付砚礼唇角一勾,单手搭在我肩上,“口是心非,不想见你躲在这儿偷看。”

话落,我就被他拎了出去。

付氏新源集团赫赫有名,付砚礼一进场,就有人围上来奉承。

现场有小小的骚动。

谢迟听见声音抬头望过来,只一眼便冷漠的从我脸上移开。

意料之中,我心里并不是很难过。

上次见面,他就不待见我。

这次更是直接把我当空气。

有眼尖的人看到我们走近,便笑着向谢迟介绍,“付先生常年在国外,谢总可能不认识,这位是新源集团的公子。”

“这位?”那人望着我,短暂停住,似乎一时拿捏不准我的身份。

付砚礼笑着解释,“我太太。”

“噢,付太太!”那人惊讶的一瞬,然后客套的夸了我两句。

谢迟双手插着兜,眼睛看都没看我一下,直直望着付砚礼,“久仰,付先生花名远扬,早有耳闻。

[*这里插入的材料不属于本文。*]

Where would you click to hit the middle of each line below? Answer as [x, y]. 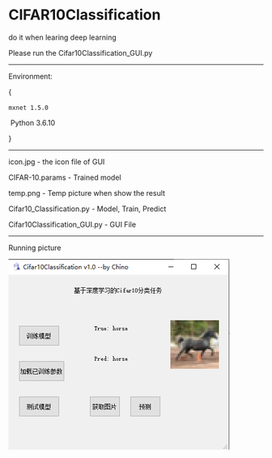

”

圈子里谁都知道,付砚礼是出了名的浪子,风流薄幸,女人无数。

但敢当面这样问候的,谢迟是第一个。

付砚礼邪肆地挑了挑眉,“让谢先生见笑了,没办法,家族遗传的花心。”

第一次听到有人把滥情说的如此清新脱俗且理直气壮。

谢迟眯着眼睛,冷声讥笑,“既然没办法专一,付先生何必结婚?”

付砚礼倏地冷下脸,“这似乎是我的家务事,谢先生过问的是不是有点多?”

空气里有股浓浓的火药味。

气氛冷凝且尴尬。

先前介绍的人愣了一会儿,后知后觉的打起圆场,说了一堆场面话。

谢迟单手抽出口袋,一声不吭的转身,全程把我当隐形人。

“这就是你口中所谓的温和有礼?”付砚礼皱着眉,幽幽的挑声,“温和没见到,咄咄逼人倒是挺擅长。你以前是不是被他给骗了啊?”

我望着那人离去的背影,心里有点感慨,“他以前不是这样的。”

从前的谢迟待人温柔,虽有距离感,但教养极好,从不让人难堪。

我轰轰烈烈追他的那两年,他从未觉得反感。在一起之后,他更是周到体贴,纵容我的脾气。

那个时候,身边的朋友都觉得我和谢迟将来能修成正果。

哪知道后来,竟是我这个死缠烂打的人先提出分手。

其实谢迟的家境很好,但分手时为了编个理由,我就谎称自己移情别恋了,喜欢上付砚礼。

他不信,问我为什么。

我是怎么回答来着,“我喜欢他比你有钱。”

一句话就像点了他的死穴。

我至今都忘不了,那时他看我的眼神,冰冷又陌生。

情绪上来,就想借酒消愁。

我随手拿起一杯香槟,刚准备入口,就被付砚礼夺下。

“你忘了医生的叮嘱,不能喝酒!”

知道不能,但我还是想尝尝,“一口也不行吗?”

付砚礼很严肃的拒绝,“一滴也不行。”

说完,他低头从旁边的盘中挑了颗糖,“这个可以吃。”

我:“……”

拿我当小孩呢。

晚宴下半场是慈善拍卖,有古董今藏,现代书画,茶叶名酒,珠宝和奢侈品。

其中有一幅苏绣,起拍价10万。

我挺喜欢,出价20万。

下一秒,谢迟的声音跟着响起,“50万。”

付砚礼坐在我旁边,饶有兴趣的笑了笑,“70万。”

谢迟:“100万。”

付砚礼:“200万。”

谢迟:“300万。”

似乎方才的硝烟没有散,两人挣相报价,也不知道较什么劲。

全场一片哗然,观众都在看热闹。

我伸手拉住付砚礼的袖子,摇头示意他住手,“不过一幅刺绣罢了,他要就给他。”

付砚礼抿着唇,莞尔眼尾上挑,好似大发慈悲,“行吧,就让他一回。”

隔着几排座位,我望着谢迟的背影,心里不禁疑惑。

这么多拍卖品,他为何独跟我抢这一件?

我不敢想他心里还有我一分位置,又不自觉的多想,万一呢,万一他没放下我怎么办?

两天后,我收到了来自同城的快递,拍卖会上的苏绣。

付砚礼翘着腿坐在沙发上,啧啧调侃,“真有意思,这年头,小三送礼都这么明目张胆了?”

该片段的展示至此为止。